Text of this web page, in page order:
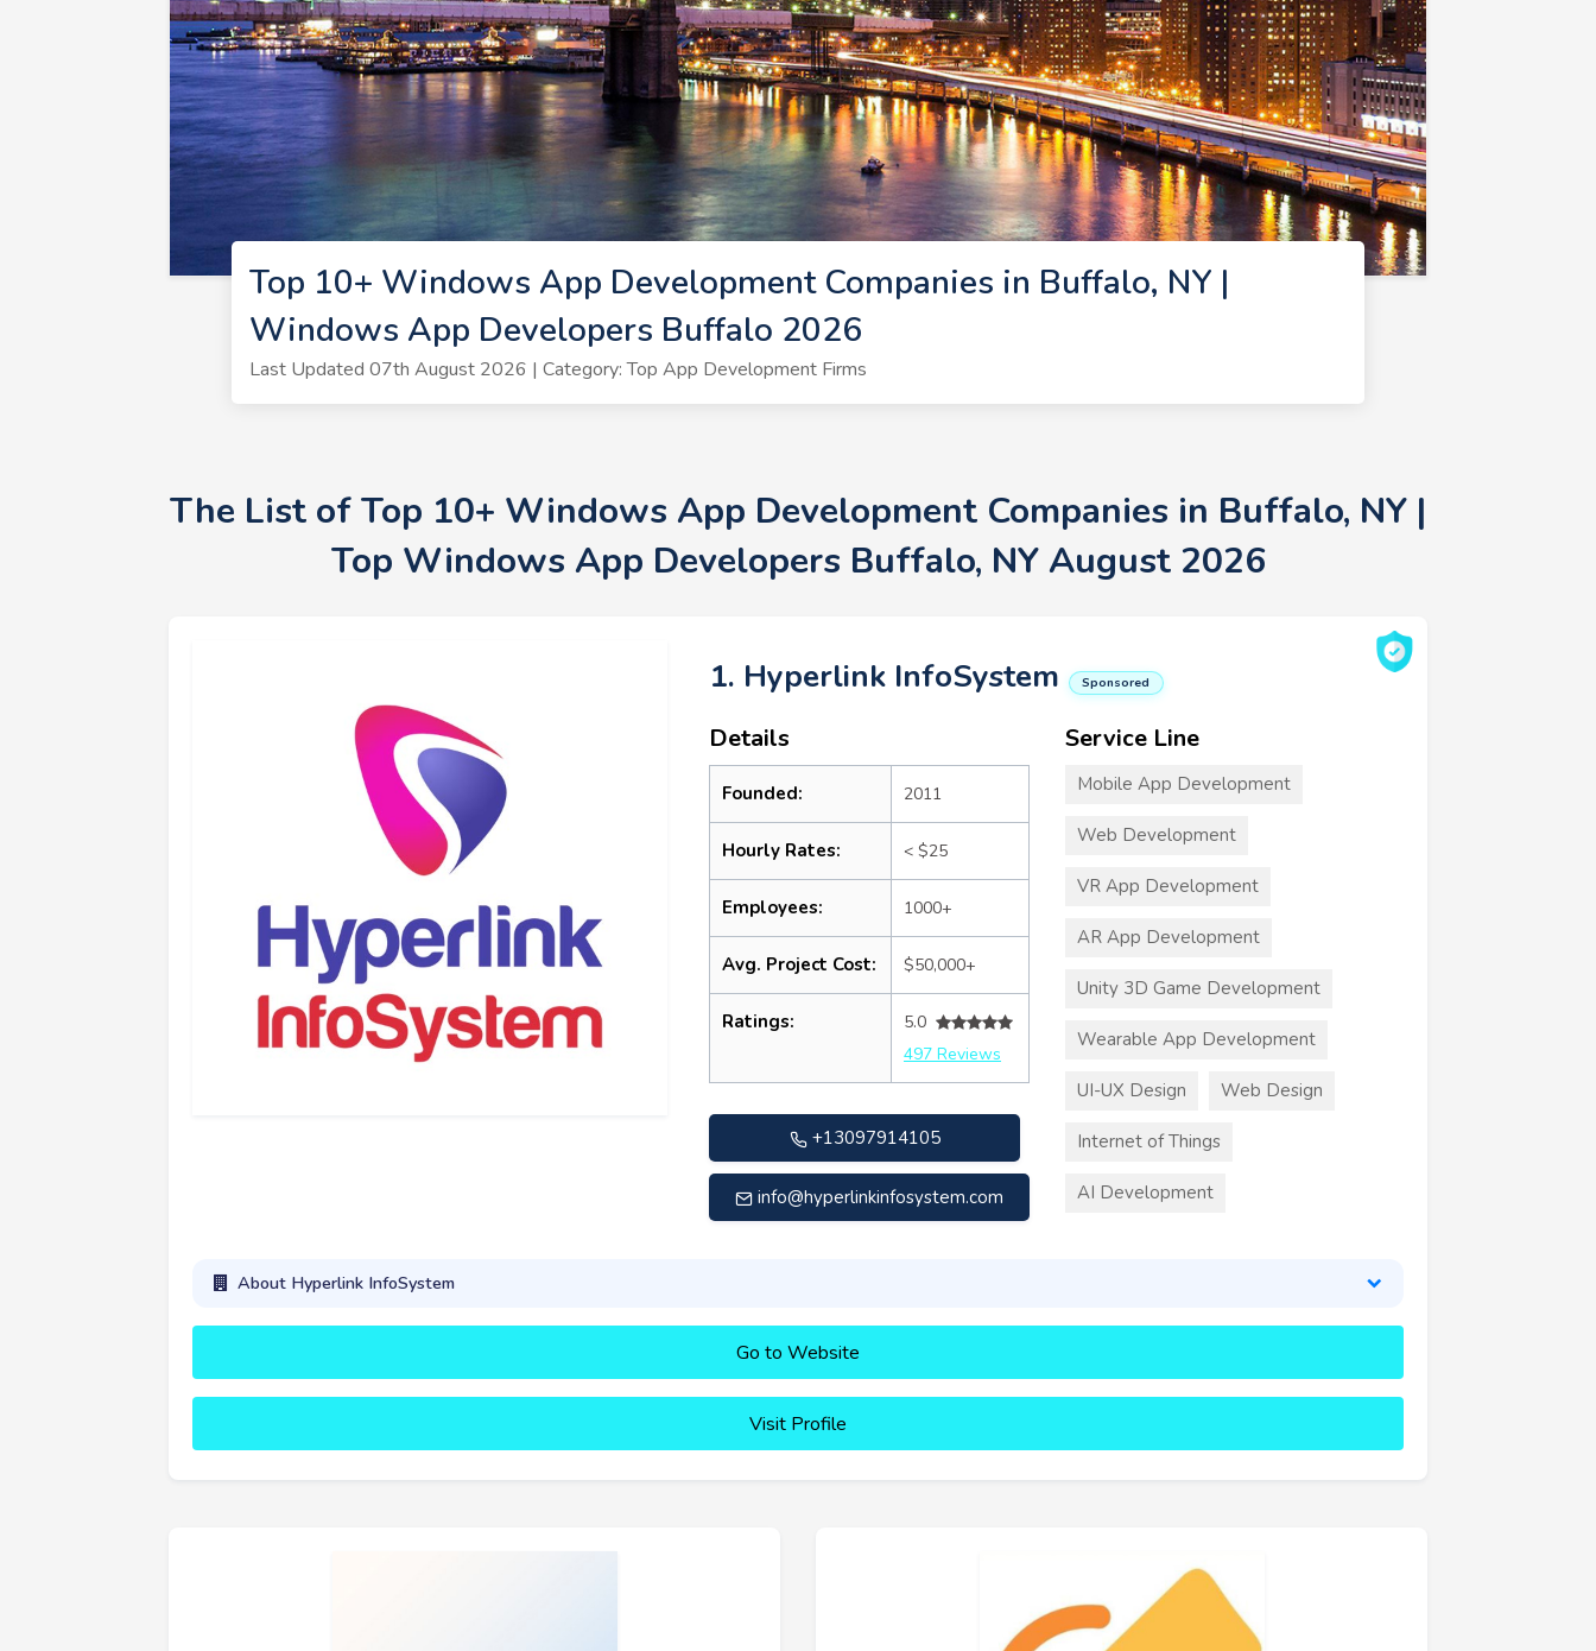
Top 10+ Windows App Development Companies in Buffalo, NY |
Windows App Developers Buffalo 2026
Last Updated 07th August 2026 | Category: Top App Development Firms
The List of Top 10+ Windows App Development Companies in Buffalo, NY |
Top Windows App Developers Buffalo, NY August 2026
1. Hyperlink InfoSystem Sponsored
Details
Founded: 2011
Hourly Rates: < $25
Employees: 1000+
Avg. Project Cost: $50,000+
Ratings:
5.0
497 Reviews
+13097914105
info@hyperlinkinfosystem.com
Service Line
Mobile App Development
Web Development
VR App Development
AR App Development
Unity 3D Game Development
Wearable App Development
UI-UX Design Web Design
Internet of Things
AI Development
About Hyperlink InfoSystem
Go to Website
Visit Profile
========
*EXERCISE PROMPT*. Show me every line of the entries above that holds "Buffalo".

*TASK OUTPUT*.
Top 10+ Windows App Development Companies in Buffalo, NY |
Windows App Developers Buffalo 2026
The List of Top 10+ Windows App Development Companies in Buffalo, NY |
Top Windows App Developers Buffalo, NY August 2026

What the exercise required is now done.